## About this exercise
The answer must be the full data, restated word for word, with no pictures in it.

Data excerpts
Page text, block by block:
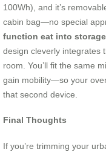
100Wh), and it’s
cabin bag—no special
function eat into
design cleverly integrates
room. You’ll fit the same
gain mobility—so your
that second device.
Final Thoughts
If you’re trimming your
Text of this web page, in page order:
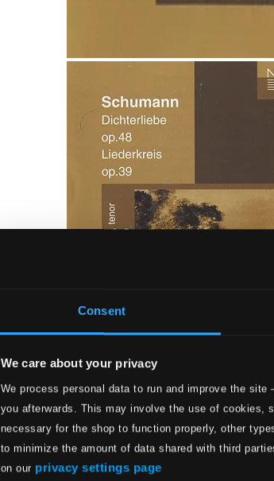
Consent
We care about your privacy
We process personal data to run and improve the
you afterwards. This may involve the use of cookies,
necessary for the shop to function properly, other
to minimize the amount of data shared with third
on our privacy settings page
NF9915
$10.16
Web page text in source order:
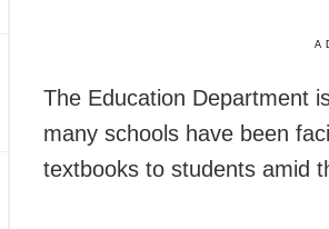
The Education Department
many schools have been
textbooks to students amid
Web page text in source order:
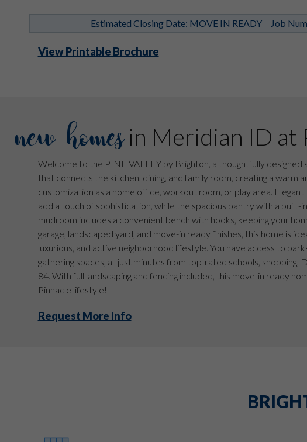
Estimated Closing Date: MOVE IN READY Job
View Printable Brochure
new homesin Meridian ID at
Welcome to the PINE VALLEY by Brighton, a thoughtfully
that connects the kitchen, dining, and family room, creating a warm
customization as a home office, workout room, or play area.
add a touch of sophistication, while the spacious pantry with a
mudroom includes a convenient bench with hooks, keeping your
garage, landscaped yard, and move-in ready finishes, this home is
luxurious, and active neighborhood lifestyle. You have access to
gathering spaces, all just minutes from top-rated schools, shopping,
84. With full landscaping and fencing included, this move-in ready
Pinnacle lifestyle!
Request More Info
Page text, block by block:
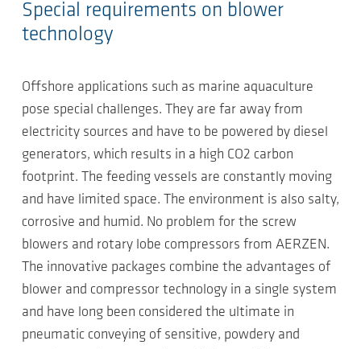
Special requirements on blower
technology
Offshore applications such as marine aquaculture
pose special challenges. They are far away from
electricity sources and have to be powered by diesel
generators, which results in a high CO2 carbon
footprint. The feeding vessels are constantly moving
and have limited space. The environment is also salty,
corrosive and humid. No problem for the screw
blowers and rotary lobe compressors from AERZEN.
The innovative packages combine the advantages of
blower and compressor technology in a single system
and have long been considered the ultimate in
pneumatic conveying of sensitive, powdery and
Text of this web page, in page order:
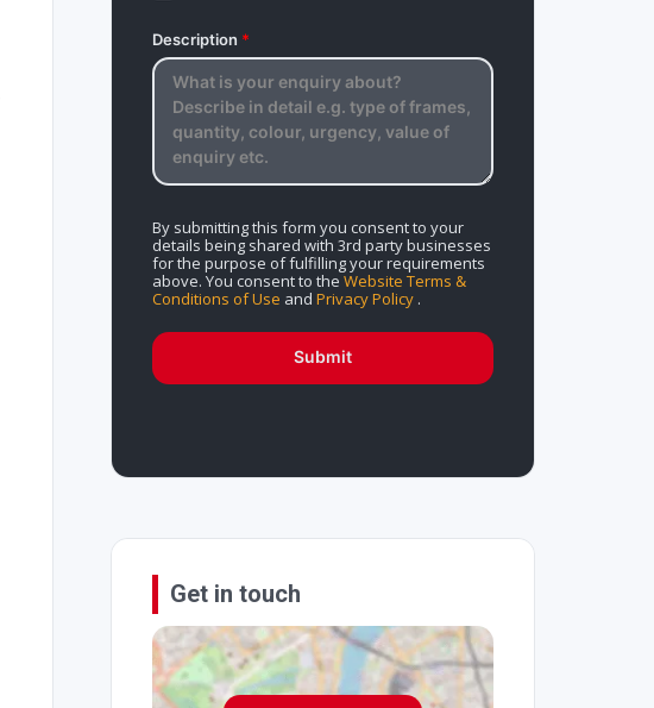
Description *
By submitting this form you consent to your
details being shared with 3rd party businesses
for the purpose of fulfilling your requirements
above. You consent to the Website Terms &
Conditions of Use and Privacy Policy.
Submit
Get in touch
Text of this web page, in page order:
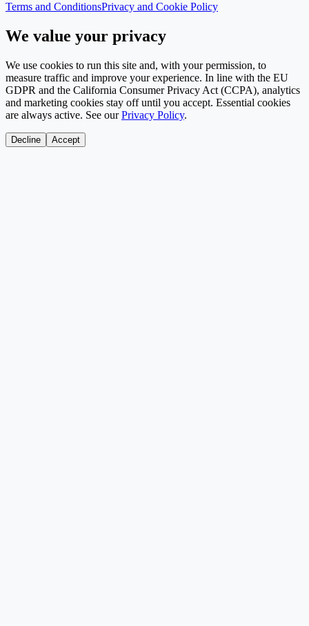
Terms and ConditionsPrivacy and Cookie Policy
We value your privacy
We use cookies to run this site and, with your permission, to
measure traffic and improve your experience. In line with the EU
GDPR and the California Consumer Privacy Act (CCPA), analytics
and marketing cookies stay off until you accept. Essential cookies
are always active. See our Privacy Policy.
Decline Accept
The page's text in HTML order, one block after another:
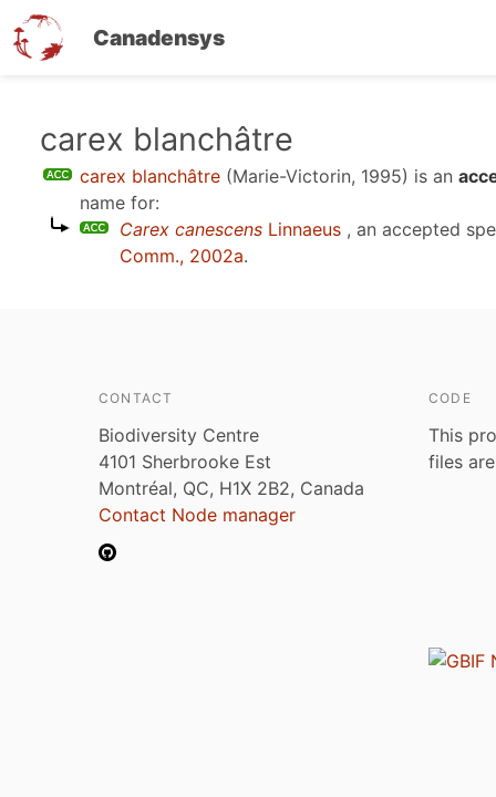
Canadensys
carex blanchâtre
carex blanchâtre (Marie-Victorin, 1995) is an
name for:
Carex canescens Linnaeus , an accepted
Comm., 2002a.
CONTACT
Biodiversity Centre
4101 Sherbrooke Est
Montréal, QC, H1X 2B2, Canada
Contact Node manager
CODE
This
files
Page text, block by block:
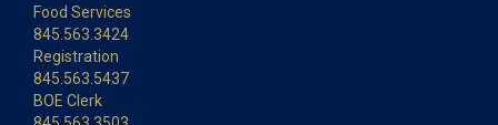
Food Services
845.563.3424
Registration
845.563.5437
BOE Clerk
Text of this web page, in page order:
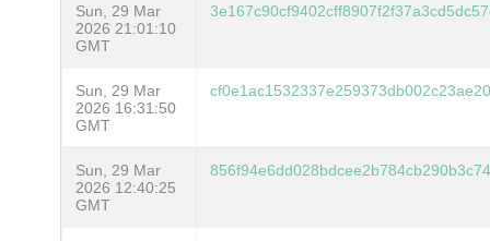
Sun, 29 Mar
2026 21:01:10
GMT
Sun, 29 Mar
2026 16:31:50
GMT
Sun, 29 Mar
2026 12:40:25
GMT
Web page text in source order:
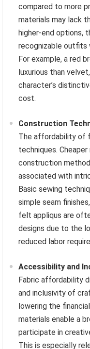
compared to more
materials may lack
higher-end options,
recognizable outfits
For example, a red
luxurious than
character’s
cost.
Construction
The affordability of
techniques.
construction
associated with
Basic sewing
simple seam
felt appliqus are
designs due to the
reduced labor
Accessibility and
Fabric affordability
and inclusivity of
lowering the
materials enable a
participate in
This is especially
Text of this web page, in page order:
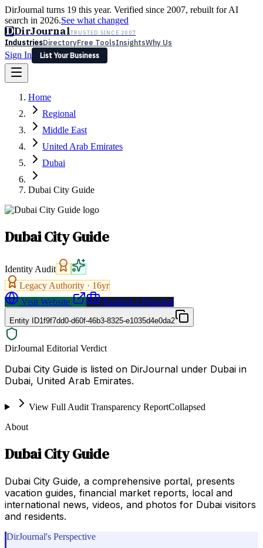
DirJournal turns 19 this year. Verified since 2007, rebuilt for AI
search in 2026.See what changed
DDirJournalTRUSTED SINCE 2007
IndustriesDirectoryFree ToolsInsightsWhy Us
Sign In
List Your Business
Latest Expert Reviews
Sign In
List Your Business
Home
Regional
Middle East
United Arab Emirates
Dubai
Dubai City Guide
Dubai City Guide
Identity Audit
Legacy Authority · 16yr
Visit Website
Request a Proposal
Entity ID1f9f7dd0-d60f-46b3-8325-e1035d4e0da2
DirJournal Editorial Verdict
Dubai City Guide is listed on DirJournal under Dubai in
Dubai, United Arab Emirates.
View Full Audit Transparency ReportCollapsed
About
Dubai City Guide
Dubai City Guide, a comprehensive portal, presents
vacation guides, financial market reports, local and
international news, videos, and photos for Dubai visitors
and residents.
DirJournal's Perspective
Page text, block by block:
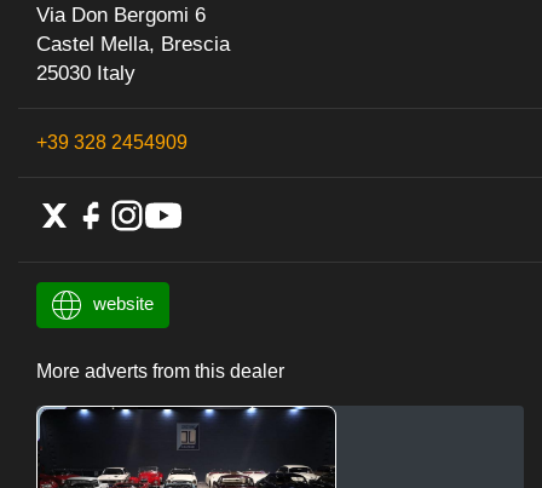
Via Don Bergomi 6
Castel Mella, Brescia
25030 Italy
+39 328 2454909
website
More adverts from this dealer
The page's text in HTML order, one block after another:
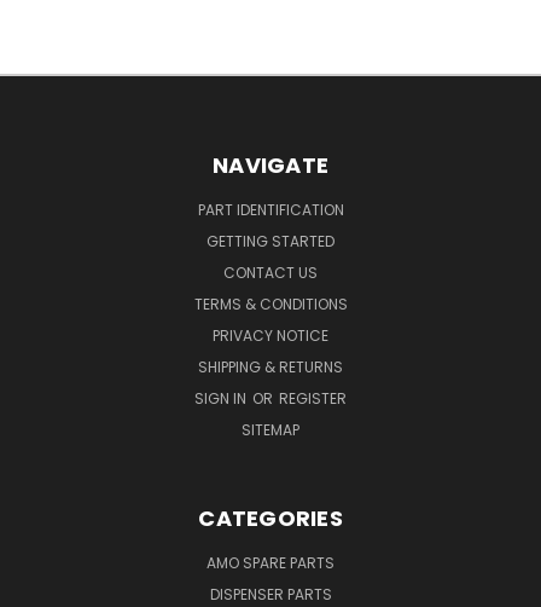
NAVIGATE
PART IDENTIFICATION
GETTING STARTED
CONTACT US
TERMS & CONDITIONS
PRIVACY NOTICE
SHIPPING & RETURNS
SIGN IN OR REGISTER
SITEMAP
CATEGORIES
AMO SPARE PARTS
DISPENSER PARTS
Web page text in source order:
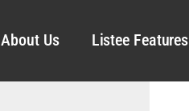
About Us Listee Features
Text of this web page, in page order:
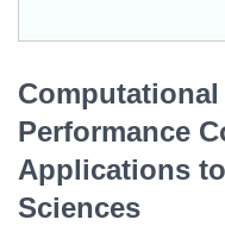
Performance
Applications
Sciences
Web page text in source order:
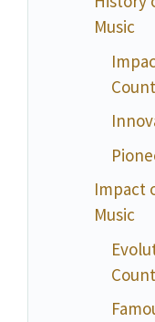
Music
Impact
Music
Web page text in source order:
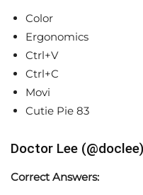
Color
Ergonomics
Ctrl+V
Ctrl+C
Movi
Cutie Pie 83
Doctor Lee (@doclee)
Correct Answers:
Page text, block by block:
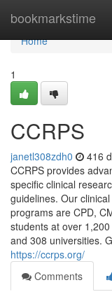
bookmarkstime
Home
Home
1
CCRPS
janetl308zdh0 416
CCRPS provides
specific clinical
guidelines. Our
programs are CPD,
students at over
and 308 universities.
https://ccrps.org/
Comments
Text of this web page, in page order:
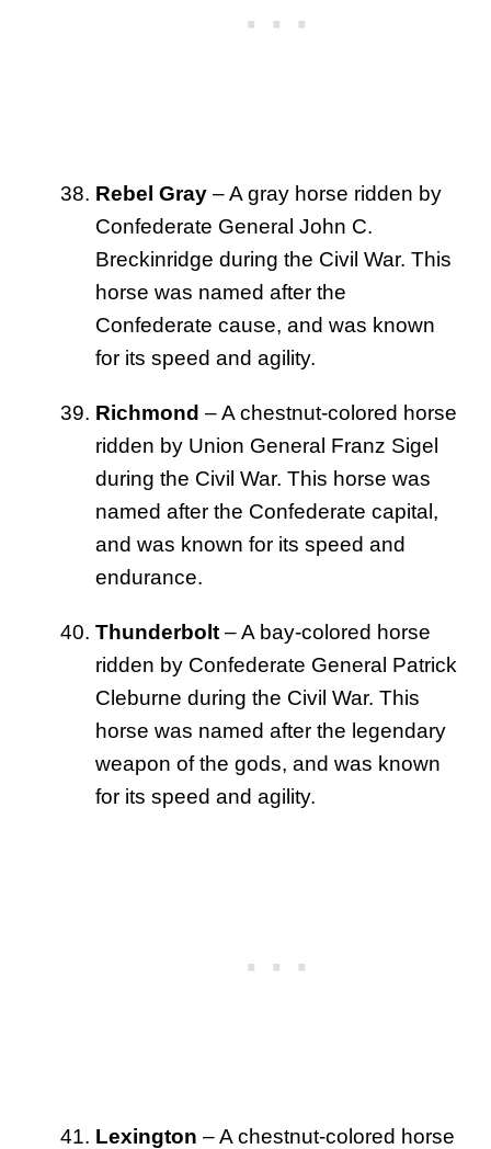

## Response
Page text, block by block:
100Wh), and it’s
cabin bag—no special
function eat into
design cleverly integrates
room. You’ll fit the same
gain mobility—so your
that second device.
Final Thoughts
If you’re trimming your
Text of this web page, in page order:
Consent
We care about your privacy
We process personal data to run and improve the
you afterwards. This may involve the use of cookies,
necessary for the shop to function properly, other
to minimize the amount of data shared with third
on our privacy settings page
NF9915
$10.16
Web page text in source order:
The Education Department
many schools have been
textbooks to students amid
Web page text in source order:
Estimated Closing Date: MOVE IN READY Job
View Printable Brochure
new homesin Meridian ID at
Welcome to the PINE VALLEY by Brighton, a thoughtfully
that connects the kitchen, dining, and family room, creating a warm
customization as a home office, workout room, or play area.
add a touch of sophistication, while the spacious pantry with a
mudroom includes a convenient bench with hooks, keeping your
garage, landscaped yard, and move-in ready finishes, this home is
luxurious, and active neighborhood lifestyle. You have access to
gathering spaces, all just minutes from top-rated schools, shopping,
84. With full landscaping and fencing included, this move-in ready
Pinnacle lifestyle!
Request More Info
Page text, block by block:
Special requirements on blower
technology
Offshore applications such as marine aquaculture
pose special challenges. They are far away from
electricity sources and have to be powered by diesel
generators, which results in a high CO2 carbon
footprint. The feeding vessels are constantly moving
and have limited space. The environment is also salty,
corrosive and humid. No problem for the screw
blowers and rotary lobe compressors from AERZEN.
The innovative packages combine the advantages of
blower and compressor technology in a single system
and have long been considered the ultimate in
pneumatic conveying of sensitive, powdery and
Text of this web page, in page order:
Description *
By submitting this form you consent to your
details being shared with 3rd party businesses
for the purpose of fulfilling your requirements
above. You consent to the Website Terms &
Conditions of Use and Privacy Policy.
Submit
Get in touch
Text of this web page, in page order:
Terms and ConditionsPrivacy and Cookie Policy
We value your privacy
We use cookies to run this site and, with your permission, to
measure traffic and improve your experience. In line with the EU
GDPR and the California Consumer Privacy Act (CCPA), analytics
and marketing cookies stay off until you accept. Essential cookies
are always active. See our Privacy Policy.
Decline Accept
The page's text in HTML order, one block after another:
Canadensys
carex blanchâtre
carex blanchâtre (Marie-Victorin, 1995) is an
name for:
Carex canescens Linnaeus , an accepted
Comm., 2002a.
CONTACT
Biodiversity Centre
4101 Sherbrooke Est
Montréal, QC, H1X 2B2, Canada
Contact Node manager
CODE
This
files
Page text, block by block:
Food Services
845.563.3424
Registration
845.563.5437
BOE Clerk
Text of this web page, in page order:
Sun, 29 Mar
2026 21:01:10
GMT
Sun, 29 Mar
2026 16:31:50
GMT
Sun, 29 Mar
2026 12:40:25
GMT
Web page text in source order:
compared to more
materials may lack
higher-end options,
recognizable outfits
For example, a red
luxurious than
character’s
cost.
Construction
The affordability of
techniques.
construction
associated with
Basic sewing
simple seam
felt appliqus are
designs due to the
reduced labor
Accessibility and
Fabric affordability
and inclusivity of
lowering the
materials enable a
participate in
This is especially
Text of this web page, in page order:
DirJournal turns 19 this year. Verified since 2007, rebuilt for AI
search in 2026.See what changed
DDirJournalTRUSTED SINCE 2007
IndustriesDirectoryFree ToolsInsightsWhy Us
Sign In
List Your Business
Latest Expert Reviews
Sign In
List Your Business
Home
Regional
Middle East
United Arab Emirates
Dubai
Dubai City Guide
Dubai City Guide
Identity Audit
Legacy Authority · 16yr
Visit Website
Request a Proposal
Entity ID1f9f7dd0-d60f-46b3-8325-e1035d4e0da2
DirJournal Editorial Verdict
Dubai City Guide is listed on DirJournal under Dubai in
Dubai, United Arab Emirates.
View Full Audit Transparency ReportCollapsed
About
Dubai City Guide
Dubai City Guide, a comprehensive portal, presents
vacation guides, financial market reports, local and
international news, videos, and photos for Dubai visitors
and residents.
DirJournal's Perspective
Page text, block by block:
Via Don Bergomi 6
Castel Mella, Brescia
25030 Italy
+39 328 2454909
website
More adverts from this dealer
The page's text in HTML order, one block after another:
NAVIGATE
PART IDENTIFICATION
GETTING STARTED
CONTACT US
TERMS & CONDITIONS
PRIVACY NOTICE
SHIPPING & RETURNS
SIGN IN OR REGISTER
SITEMAP
CATEGORIES
AMO SPARE PARTS
DISPENSER PARTS
Web page text in source order:
About Us Listee Features
Text of this web page, in page order:
Performance
Applications
Sciences
Web page text in source order:
Music
Impact
Music
Web page text in source order:
Color
Ergonomics
Ctrl+V
Ctrl+C
Movi
Cutie Pie 83
Doctor Lee (@doclee)
Correct Answers:
Page text, block by block:
bookmarkstime
Home
Home
1
CCRPS
janetl308zdh0 416
CCRPS provides
specific clinical
guidelines. Our
programs are CPD,
students at over
and 308 universities.
https://ccrps.org/
Comments
Text of this web page, in page order:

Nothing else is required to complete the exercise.